The logic behind this kind of practice is obvious. If you know where something is, then when it comes time to use it, there’s no time wasted trying to find it. In a place like a kitchen, or a workshop of some kind, this can become so beneficial that it allows for a seamless workflow to emerge that is otherwise impossible. When we are undistracted by disrupting and wandering tracks of thought like ‘where the hell is the spatula that I need,” our thinking is free to play around with novel and creative ideas that arise while more mundane tasks are efficiently executed through muscle memory.
The philosophy inherent in this kind of organization can be applied to things other than just tools that are arranged within arms reach.

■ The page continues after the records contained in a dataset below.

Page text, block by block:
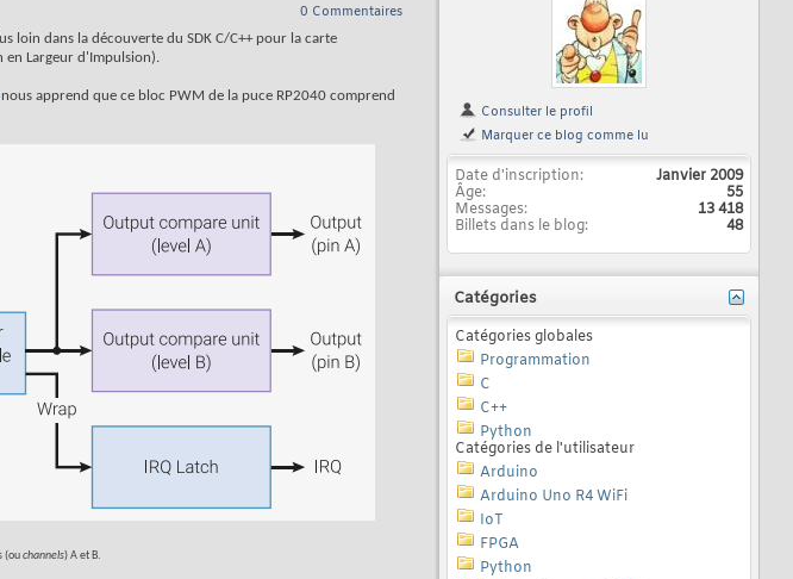
0 Commentaires
loin dans la découverte du SDK C/C++ pour la carte
Largeur d'Impulsion).
nous apprend que ce bloc PWM de la puce RP2040 comprend
(ouchannels) A et B.
Consulter le profil
Marquer ce blog comme lu
Date d'inscription
Janvier 2009
Âge
55
Messages
13 418
Billets dans le blog
48
Catégories
Catégories globales
Programmation
C
C++
Python
Catégories de l'utilisateur
Arduino
Arduino Uno R4 WiFi
IoT
FPGA
Python
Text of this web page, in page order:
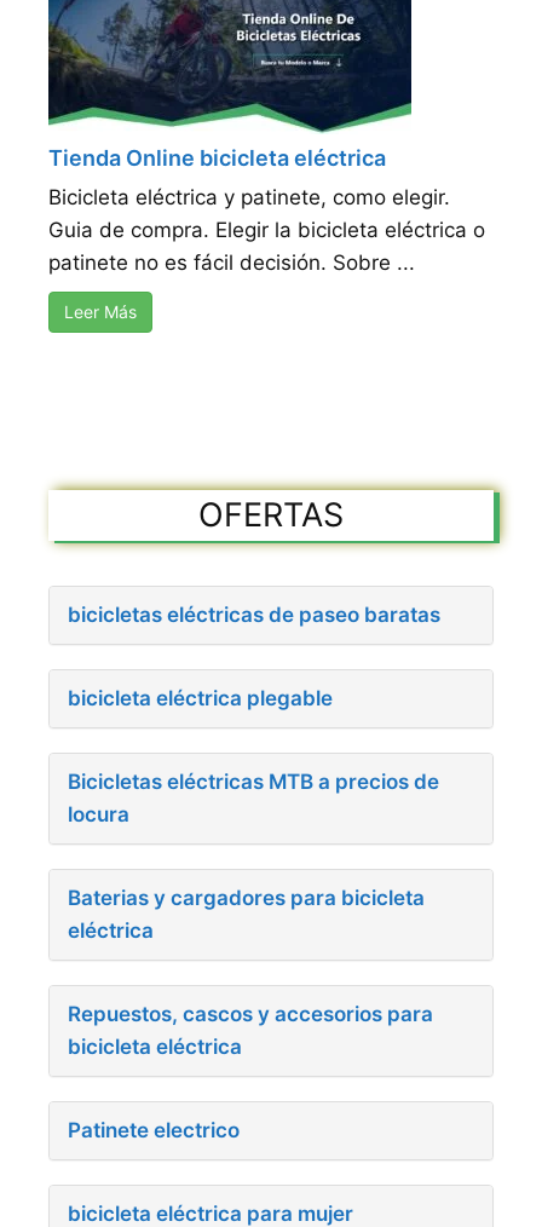
Tienda Online bicicleta eléctrica
Bicicleta eléctrica y patinete, como elegir.
Guia de compra. Elegir la bicicleta eléctrica o
patinete no es fácil decisión. Sobre ...
Leer Más
OFERTAS
bicicletas eléctricas de paseo baratas
bicicleta eléctrica plegable
Bicicletas eléctricas MTB a precios de
locura
Baterias y cargadores para bicicleta
eléctrica
Repuestos, cascos y accesorios para
bicicleta eléctrica
Patinete electrico
bicicleta eléctrica para mujer
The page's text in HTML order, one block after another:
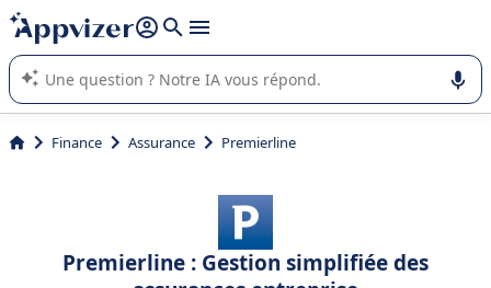
répondre (plusieurs lignes avec
L'IA de Appvizer vous guide dans l'utilisation ou la sélection de
logiciel SaaS en entreprise.
Finance Assurance Premierline
Premierline : Gestion simplifiée des
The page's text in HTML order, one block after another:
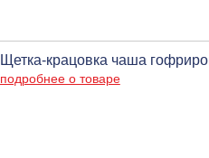
Щетка-крацовка чаша
подробнее о товаре
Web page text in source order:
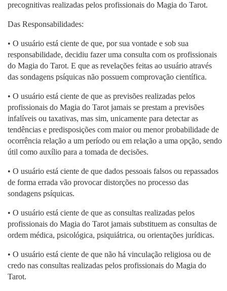
precognitivas realizadas pelos profissionais do Magia do Tarot.
Das Responsabilidades:
• O usuário está ciente de que, por sua vontade e sob sua
responsabilidade, decidiu fazer uma consulta com os profissionais
do Magia do Tarot. E que as revelações feitas ao usuário através
das sondagens psíquicas não possuem comprovação científica.
• O usuário está ciente de que as previsões realizadas pelos
profissionais do Magia do Tarot jamais se prestam a previsões
infalíveis ou taxativas, mas sim, unicamente para detectar as
tendências e predisposições com maior ou menor probabilidade de
ocorrência relação a um período ou em relação a uma opção, sendo
útil como auxílio para a tomada de decisões.
• O usuário está ciente de que dados pessoais falsos ou repassados
de forma errada vão provocar distorções no processo das
sondagens psíquicas.
• O usuário está ciente de que as consultas realizadas pelos
profissionais do Magia do Tarot jamais substituem as consultas de
ordem médica, psicológica, psiquiátrica, ou orientações jurídicas.
• O usuário está ciente de que não há vinculação religiosa ou de
credo nas consultas realizadas pelos profissionais do Magia do
Tarot.
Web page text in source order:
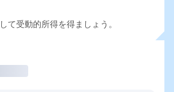
て受動的所得を得ましょう。
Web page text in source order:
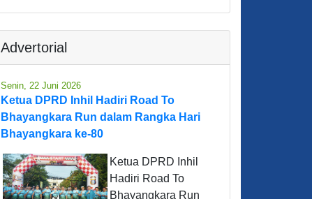
Advertorial
Senin, 22 Juni 2026
Ketua DPRD Inhil Hadiri Road To
Bhayangkara Run dalam Rangka Hari
Bhayangkara ke-80
Ketua DPRD Inhil
Hadiri Road To
Bhayangkara Run
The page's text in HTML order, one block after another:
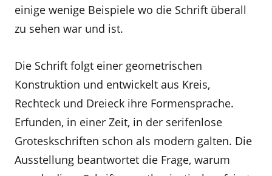
einige wenige Beispiele wo die Schrift überall
zu sehen war und ist.
Die Schrift folgt einer geometrischen
Konstruktion und entwickelt aus Kreis,
Rechteck und Dreieck ihre Formensprache.
Erfunden, in einer Zeit, in der serifenlose
Groteskschriften schon als modern galten. Die
Ausstellung beantwortet die Frage, warum
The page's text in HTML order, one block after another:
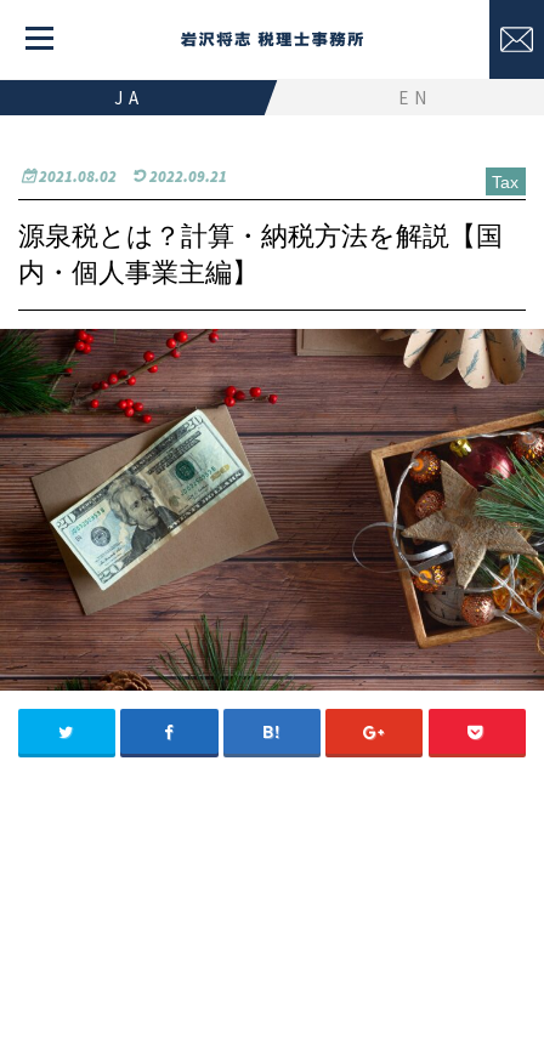
JA EN
Tax
2021.08.02 2022.09.21
源泉税とは？計算・納税方法を解説【国
内・個人事業主編】
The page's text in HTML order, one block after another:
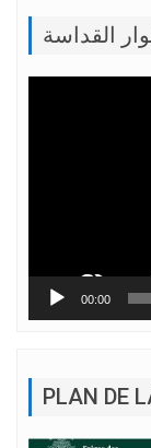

Take for example anything on the perennial or hypothetical to-do list that is causing stress: something that we’ve been slacking on, or putting off just because it comes with a sense of dread.
All of us are subject to this odd form of self-torture and we are all aware of how much better we’d feel if we just get it over and done with.
But, perhaps one neglected aspect of this whole process is what might have happened in the absence of all that perseverating stress we experienced while procrastinating. Our thoughts were consumed with the dread, the difficulty, the feelings of unwilling and unwanting. What might have we thought about if there’d been no annoying task to dread and procrastinate on?
The annoying task that we put off is like a lost spatula for the chef. What creative idea might have arisen but never had the chance because the chef was busy looking for the lost spatula?
This brings us to a deeper reason why a to-do list, however simple, offers potential benefits that far outstrip the naivety of such simplicity. The to-do list certainly helps us get things done, but more importantly, it frees up time and attention and emotions for more interesting work that is easily hampered .
Imagine for example someone who is sitting at a computer trying to write the next chapter of their novel, but can’t seem to concentrate because they are worried about their credit card statement. We all waste innumerable valuable minutes everyday with this sort of inefficient division of attention.
We can wonder: if the writer took a few minutes to simply pay off what was possible in that moment, how much more free would the writer be to concentrate on the more gratifying task of working on their novel?
This isn’t so much having a to-do list, but more about an organization of that to-do list.
Where the chef as mise en place, we can think of task en place.
Is our to-do list in a thoughtful order?
If we leave all of the least desirable tasks till the very end, not only are they more likely to spill over into the next day when we fail to get them done, but anything we might try to do in the mean time is tainted with the dark cloud of such a future task hanging over us.